▸ **Prompt**
Lift out, unaltered, the lines of the material below between the line holding "Load + inspect first 5 lines : [60, 802]" and the line holding "invocation, in sequence: [41, 754]", counting both.

▸ **Data to process**
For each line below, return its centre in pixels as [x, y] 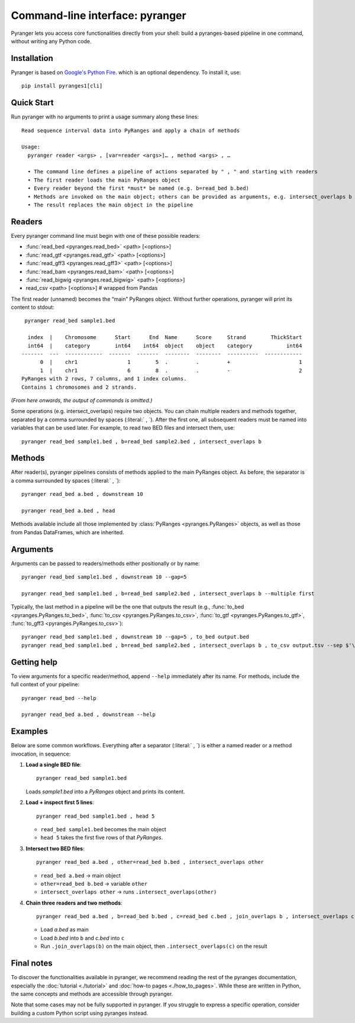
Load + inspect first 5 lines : [60, 802]
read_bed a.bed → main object [81, 875]
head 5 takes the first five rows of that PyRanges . [102, 838]
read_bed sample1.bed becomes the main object [104, 829]
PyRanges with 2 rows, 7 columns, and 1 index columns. [104, 379]
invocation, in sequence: [41, 754]
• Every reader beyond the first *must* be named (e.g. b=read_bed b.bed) [138, 188]
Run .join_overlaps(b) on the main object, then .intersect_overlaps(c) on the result [154, 946]
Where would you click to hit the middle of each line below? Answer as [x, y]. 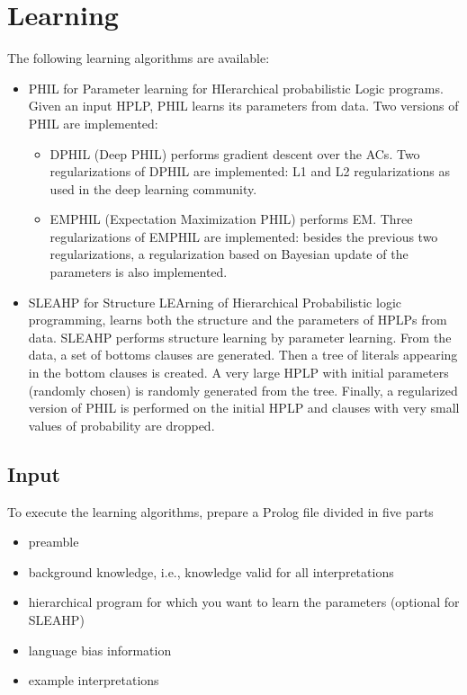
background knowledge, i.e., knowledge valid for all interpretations [211, 571]
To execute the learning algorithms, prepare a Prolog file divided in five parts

▸ **Problem solution**
Load + inspect first 5 lines : [60, 802]
read_bed a.bed → main object [81, 875]
head 5 takes the first five rows of that PyRanges . [102, 838]
read_bed sample1.bed becomes the main object [104, 829]
PyRanges with 2 rows, 7 columns, and 1 index columns. [104, 379]
invocation, in sequence: [41, 754]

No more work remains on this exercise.